2 Il existe cette philosophie éditoriale, résumons-la par la proximité la plus étroite au monde de l’art dans son expression d’aujourd’hui. Il est un autre soin frappant : dans la fabrication même des livres. Et pour preuve, les couvertures des collections de poche. Pour Lukas [&] Sternberg, on a ces beaux faux-textes, rien que leur disposition graphique d’une brillante élégance ; pour l’autre collection, e-flux journal, sous la tutelle de Sternberg Press, trois traits coupent la page de bas en haut, de haut en bas, se prolongent au dos, le dessin est de l’artiste Liam Gillick (chargé en 2009 de la participation allemande à la biennale de Venise). Plus de variété dans le design des autres formats, cela a bonne allure toujours.
Retour au contenu, notamment de deux parutions récentes, avec l’interrogation en particulier sur l’art contemporain.
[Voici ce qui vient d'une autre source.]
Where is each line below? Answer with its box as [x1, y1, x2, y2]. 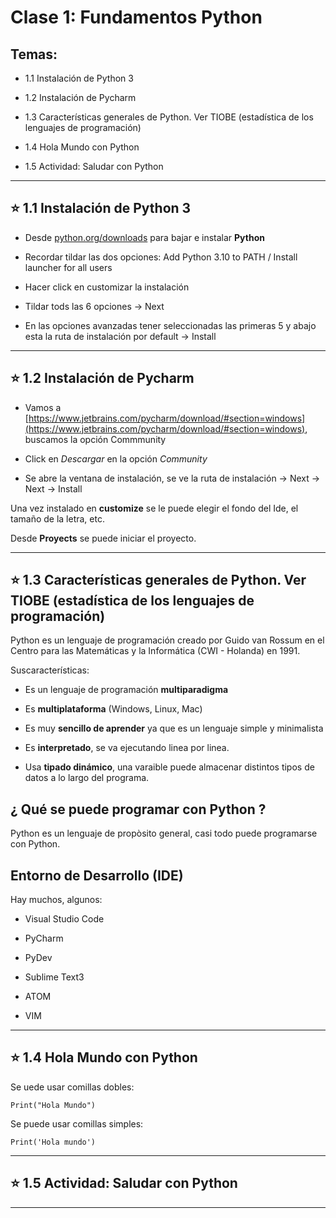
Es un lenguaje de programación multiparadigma [24, 684, 229, 696]
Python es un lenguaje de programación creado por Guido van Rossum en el [10, 634, 325, 646]
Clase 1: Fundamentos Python [10, 6, 263, 29]
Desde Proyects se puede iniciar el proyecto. [10, 532, 197, 544]
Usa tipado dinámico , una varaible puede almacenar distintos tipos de [24, 761, 315, 773]
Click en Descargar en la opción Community [24, 452, 208, 465]
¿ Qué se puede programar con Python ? [10, 801, 267, 818]
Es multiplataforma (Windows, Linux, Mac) [24, 703, 203, 715]
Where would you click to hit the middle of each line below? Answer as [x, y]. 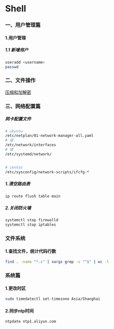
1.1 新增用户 [17, 50]
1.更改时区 [16, 288]
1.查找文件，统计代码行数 [31, 251]
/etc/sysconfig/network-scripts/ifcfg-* [47, 172]
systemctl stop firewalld [32, 220]
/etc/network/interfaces [31, 145]
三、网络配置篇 [23, 106]
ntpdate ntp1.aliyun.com [31, 322]
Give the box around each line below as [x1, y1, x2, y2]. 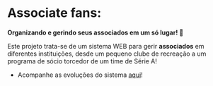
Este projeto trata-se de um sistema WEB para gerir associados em [7, 42, 205, 50]
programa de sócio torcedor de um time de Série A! [7, 56, 158, 65]
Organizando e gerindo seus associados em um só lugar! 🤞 [7, 28, 184, 37]
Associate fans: [7, 5, 102, 21]
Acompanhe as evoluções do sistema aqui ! [17, 70, 143, 79]
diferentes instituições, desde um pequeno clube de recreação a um [7, 49, 207, 58]

Des essais repris de conférences faites à Shanghai en septembre 2009, rien à ajouter au titre : What Is Contemporary Art ?, des textes de Boris Groys, réunis sous le titre : Going Public, et la question posée d’emblée en donne le ton : « If all things in the world can be considered as sources of aesthetic experience, then art no longer holds a privileged position ».
3 Un nom vient d’être mentionné, il compte parmi ceux qui recueillent le plus d’attention dans le monde de l’art. Tant d’autres figurent de même dans le catalogue de Sternberg Press : en vrac, et sans prétention vaine à l’exhaustivité, peut-être quelques-uns que le lecteur peut situer plus facilement, Daniel Birnbaum, Nicolas Bourriaud, Maria Lind, Peter Friedl, Jörg Heiser, Hans Ulrich Obrist… À une impressionnante liste d’auteurs individuels, il faut ajouter un autre volet qui semble appelé à prendre de plus en plus d’envergure : la collaboration avec telles institutions, du CPAC de Bordeaux au Moderna Museet de Stockholm, pour ratisser large géographiquement, et l’on y inclura alors le Kunsthaus Graz.
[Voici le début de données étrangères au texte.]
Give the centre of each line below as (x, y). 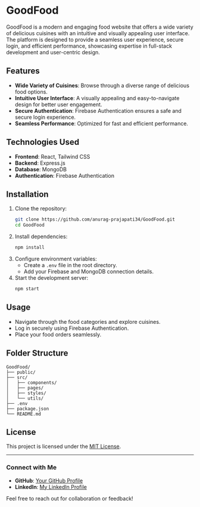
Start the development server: (51, 278)
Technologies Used (43, 142)
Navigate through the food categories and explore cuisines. (87, 321)
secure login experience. (45, 117)
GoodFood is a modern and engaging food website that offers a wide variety (100, 27)
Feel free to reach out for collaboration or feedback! (70, 498)
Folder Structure (37, 353)
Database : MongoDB (41, 169)
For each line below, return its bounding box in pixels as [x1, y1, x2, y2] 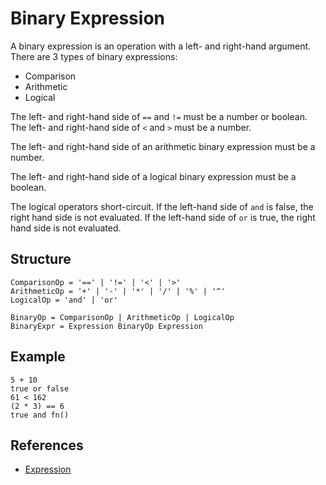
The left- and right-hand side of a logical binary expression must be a [10, 170, 297, 182]
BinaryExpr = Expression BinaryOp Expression [10, 321, 203, 331]
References [10, 437, 84, 454]
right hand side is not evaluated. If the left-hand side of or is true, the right [10, 211, 316, 223]
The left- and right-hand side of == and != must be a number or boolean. [10, 110, 308, 122]
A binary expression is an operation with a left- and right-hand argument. [10, 40, 312, 52]
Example [10, 348, 66, 366]
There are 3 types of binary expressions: [10, 50, 178, 62]
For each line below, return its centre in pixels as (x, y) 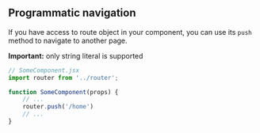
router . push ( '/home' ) (58, 107)
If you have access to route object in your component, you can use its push (130, 32)
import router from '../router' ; (63, 78)
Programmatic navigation (72, 13)
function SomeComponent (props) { (63, 92)
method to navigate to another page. (68, 40)
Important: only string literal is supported (76, 55)
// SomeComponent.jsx (44, 70)
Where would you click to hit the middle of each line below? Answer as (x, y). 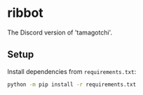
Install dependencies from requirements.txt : (72, 71)
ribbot (25, 13)
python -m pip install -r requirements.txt (72, 84)
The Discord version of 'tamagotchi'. (60, 32)
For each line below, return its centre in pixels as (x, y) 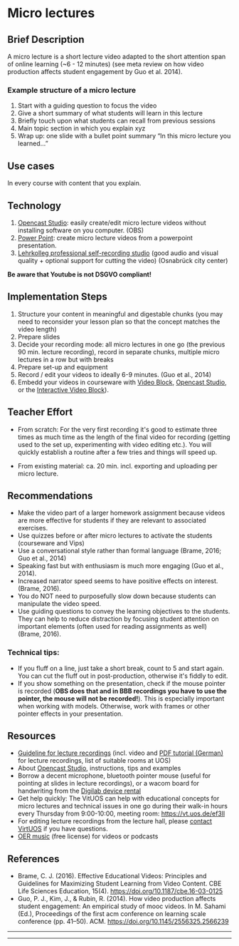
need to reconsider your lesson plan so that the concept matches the (119, 322)
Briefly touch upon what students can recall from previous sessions (116, 121)
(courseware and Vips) (51, 543)
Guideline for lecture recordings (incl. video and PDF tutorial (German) (121, 753)
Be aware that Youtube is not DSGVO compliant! (79, 274)
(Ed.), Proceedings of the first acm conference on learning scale (112, 914)
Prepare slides (39, 336)
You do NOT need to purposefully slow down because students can (117, 596)
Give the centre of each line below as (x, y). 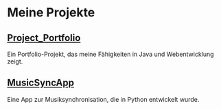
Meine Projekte (51, 13)
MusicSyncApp (40, 83)
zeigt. (15, 61)
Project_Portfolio (44, 38)
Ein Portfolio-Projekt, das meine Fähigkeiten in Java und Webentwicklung (110, 54)
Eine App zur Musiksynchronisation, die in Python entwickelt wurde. (103, 99)
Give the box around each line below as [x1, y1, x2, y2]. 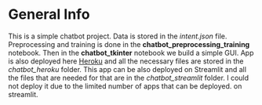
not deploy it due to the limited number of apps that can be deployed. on [8, 81, 242, 91]
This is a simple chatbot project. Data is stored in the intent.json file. [8, 31, 227, 41]
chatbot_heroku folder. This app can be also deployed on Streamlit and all [8, 64, 247, 74]
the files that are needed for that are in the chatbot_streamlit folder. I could [8, 73, 249, 82]
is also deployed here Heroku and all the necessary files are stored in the [8, 56, 244, 66]
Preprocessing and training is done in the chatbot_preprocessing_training [8, 39, 250, 49]
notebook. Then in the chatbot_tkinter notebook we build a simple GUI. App [8, 48, 254, 57]
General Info [8, 5, 90, 24]
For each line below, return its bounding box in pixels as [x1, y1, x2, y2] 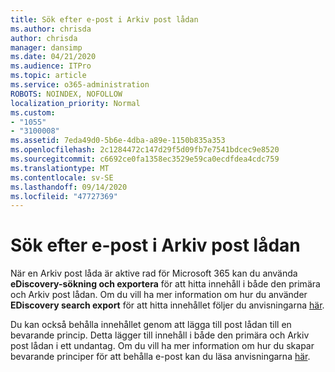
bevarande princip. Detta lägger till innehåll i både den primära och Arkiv [10, 329, 310, 341]
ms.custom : [10, 107, 56, 118]
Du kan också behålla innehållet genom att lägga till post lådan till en [10, 319, 292, 331]
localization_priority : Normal [10, 98, 141, 108]
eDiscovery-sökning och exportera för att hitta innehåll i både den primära [10, 278, 321, 290]
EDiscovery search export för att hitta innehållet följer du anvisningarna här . [10, 299, 325, 311]
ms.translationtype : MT [10, 163, 110, 173]
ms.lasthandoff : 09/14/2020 [10, 182, 128, 192]

Et cet été, dans les Giardini, où l’on entrera le cœur triste dans le pavillon allemand, Sternberg Press assurera le catalogue pour l’exposition Christoph Schlingensief.
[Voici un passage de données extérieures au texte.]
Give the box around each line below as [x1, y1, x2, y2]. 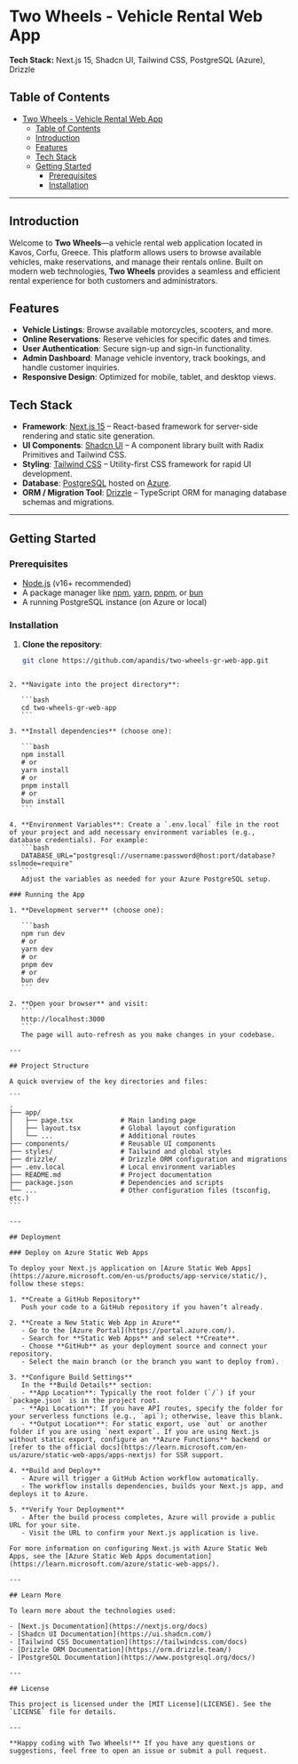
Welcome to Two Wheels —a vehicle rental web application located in [9, 238, 263, 248]
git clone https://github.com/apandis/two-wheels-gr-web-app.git [21, 656, 269, 665]
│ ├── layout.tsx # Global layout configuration [9, 1124, 237, 1133]
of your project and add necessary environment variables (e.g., [9, 828, 255, 837]
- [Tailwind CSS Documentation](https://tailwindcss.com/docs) [9, 1638, 248, 1647]
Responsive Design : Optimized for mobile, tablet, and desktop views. [21, 372, 277, 383]
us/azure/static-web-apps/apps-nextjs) [9, 1451, 157, 1460]
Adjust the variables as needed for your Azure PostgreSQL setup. [20, 874, 272, 884]
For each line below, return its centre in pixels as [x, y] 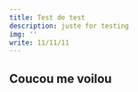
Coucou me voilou [61, 78]
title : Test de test [48, 17]
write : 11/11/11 [39, 42]
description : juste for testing [69, 26]
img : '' [24, 34]
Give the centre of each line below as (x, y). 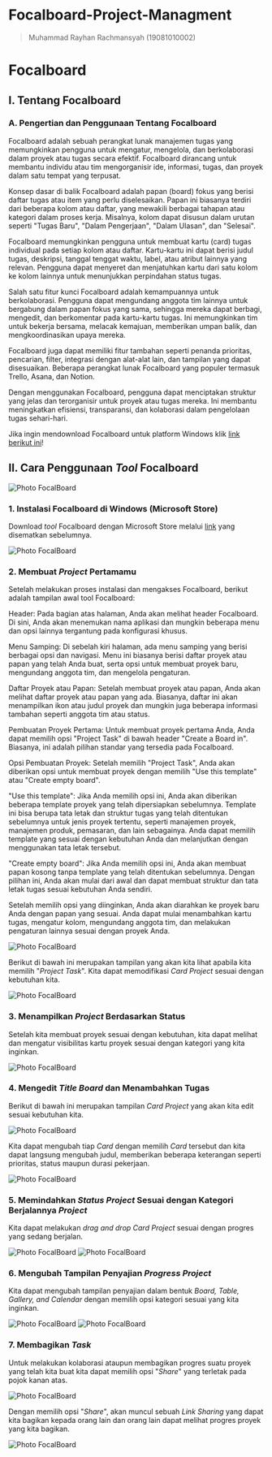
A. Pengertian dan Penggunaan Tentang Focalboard (112, 123)
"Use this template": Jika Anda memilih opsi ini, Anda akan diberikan (123, 796)
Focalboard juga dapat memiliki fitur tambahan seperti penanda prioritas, (130, 350)
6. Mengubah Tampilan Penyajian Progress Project (110, 1273)
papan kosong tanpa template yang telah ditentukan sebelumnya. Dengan (132, 872)
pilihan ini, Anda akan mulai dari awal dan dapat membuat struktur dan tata (133, 881)
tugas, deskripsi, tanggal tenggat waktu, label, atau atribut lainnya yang (128, 258)
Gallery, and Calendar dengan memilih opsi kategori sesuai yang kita (124, 1299)
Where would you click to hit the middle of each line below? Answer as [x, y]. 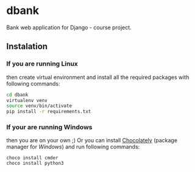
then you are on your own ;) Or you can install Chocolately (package [92, 140]
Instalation [27, 46]
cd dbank [17, 95]
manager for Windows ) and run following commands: [73, 147]
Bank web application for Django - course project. [69, 27]
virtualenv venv [27, 100]
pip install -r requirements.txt [49, 112]
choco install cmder [33, 158]
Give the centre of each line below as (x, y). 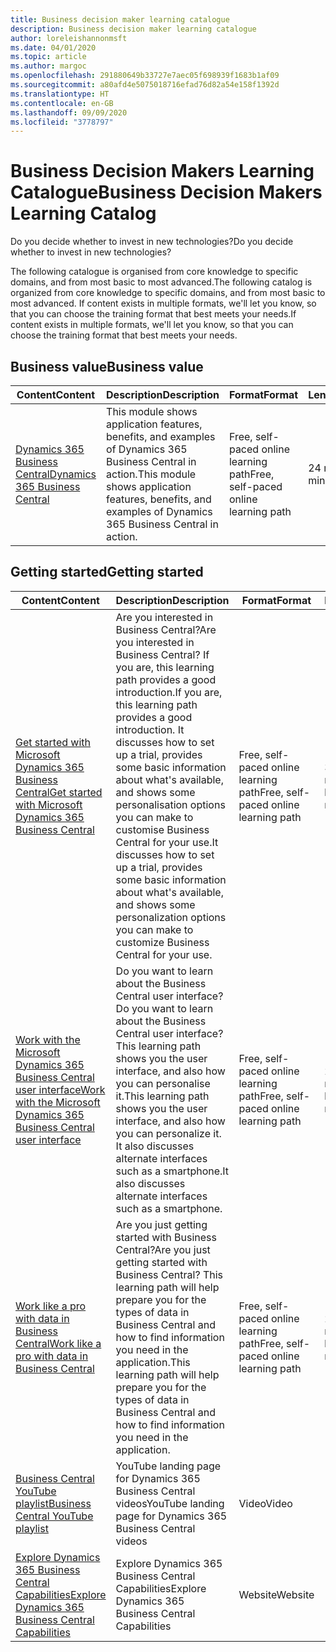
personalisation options (170, 804)
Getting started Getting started (107, 572)
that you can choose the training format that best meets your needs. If (153, 314)
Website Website (276, 1594)
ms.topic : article (48, 57)
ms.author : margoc (48, 66)
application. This (153, 1362)
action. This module (151, 474)
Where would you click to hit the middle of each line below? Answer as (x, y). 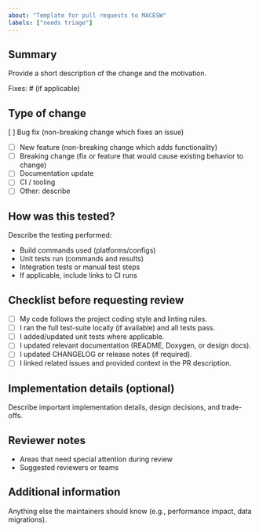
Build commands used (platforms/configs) (88, 250)
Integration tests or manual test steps (80, 267)
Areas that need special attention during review (96, 459)
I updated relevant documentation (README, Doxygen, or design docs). (135, 345)
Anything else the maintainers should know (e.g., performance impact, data (130, 511)
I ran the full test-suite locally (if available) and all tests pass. (117, 328)
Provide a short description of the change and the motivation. (108, 73)
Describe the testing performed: (60, 235)
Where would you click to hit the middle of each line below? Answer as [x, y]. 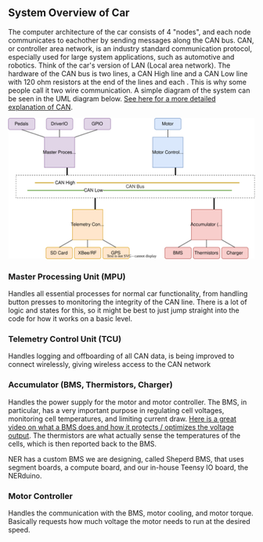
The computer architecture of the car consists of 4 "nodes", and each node [130, 31]
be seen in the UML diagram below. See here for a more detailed [112, 98]
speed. [19, 529]
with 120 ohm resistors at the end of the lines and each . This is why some [127, 82]
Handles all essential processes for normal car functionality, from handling [128, 294]
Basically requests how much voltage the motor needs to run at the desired [129, 521]
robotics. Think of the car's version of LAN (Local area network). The [119, 65]
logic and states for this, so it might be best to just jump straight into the [124, 310]
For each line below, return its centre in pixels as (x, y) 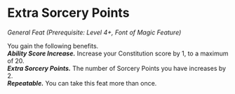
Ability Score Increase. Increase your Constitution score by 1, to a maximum (118, 53)
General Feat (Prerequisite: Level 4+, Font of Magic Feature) (94, 32)
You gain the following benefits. (53, 46)
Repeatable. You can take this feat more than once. (82, 83)
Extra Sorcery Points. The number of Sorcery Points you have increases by (117, 68)

4 Création, réception, rien de ce qui tient de l’art contemporain n’est étranger à la maison d’édition. Une dizaine d’années après ses courageux débuts, la voici parfaitement établie. Et Caroline Schneider reconnue : l’Art Review l’a mise récemment dans son palmarès The Power 100, à la 85e place : « Sternberg’s particular niche in recent years has come to be an important home for well-chosen artist book projects, long-form essays and creative, readable writing that one can’t imagine being published elsewhere ». Paroles louangeuses qui ne doivent rien au hasard, juste reconnaissance à celle qui a osé entreprendre, fruit d’un travail assidu mené avec compétence.